DCM is very common in dogs, representing the most common reason for congestive heart failure (CHF). This heart disease also can cause heart valve leakage causing heart murmurs or abnormal electrical activity of the heart-producing arrhythmias (irregular or abnormal heartbeats). Large and giant breed dogs, especially males, are predisposed. Doberman pinschers, Irish wolfhounds, Scottish Deerhound, boxer, Afghan hound, Old English Sheepdog, Great Danes, Dalmatians, Newfoundlands, and Saint Bernards are common breeds. English and American cocker spaniel breeds and Portuguese water dogs also develop DCM.

The clinical condition of canine DCM can range from overtly healthy (occult disease) to severe heart failure. Some dogs experience primary electrical disturbances (arrhythmia) such as atrial fibrillation or ventricular tachycardia.

The disease is thought to be genetic in Doberman pinschers, Irish wolfhounds, Newfoundlands, boxers, and Portuguese water dogs. The disease is sometimes seen in Dalmatians fed a low protein diet and in cocker spaniels and gold retrievers with taurine deficiency.

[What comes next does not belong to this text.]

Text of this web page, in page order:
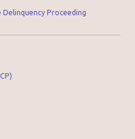
Delinquency Proceeding
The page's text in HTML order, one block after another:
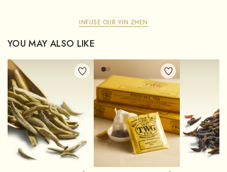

The average age of onset is 4 to 10 years, although Portuguese water dogs can acquire the disease when very young.

DCM is very serious and the mortality rate, even of treated cases, is very high.

What to Watch For

  • Shortness of breath
  • Coughing
  • Exercise intolerance
  • Collapse
  • Abdominal distension
  • Lethargy
  • Loss of appetite

    The advent of these problems should alert you that a serious emergency is at hand.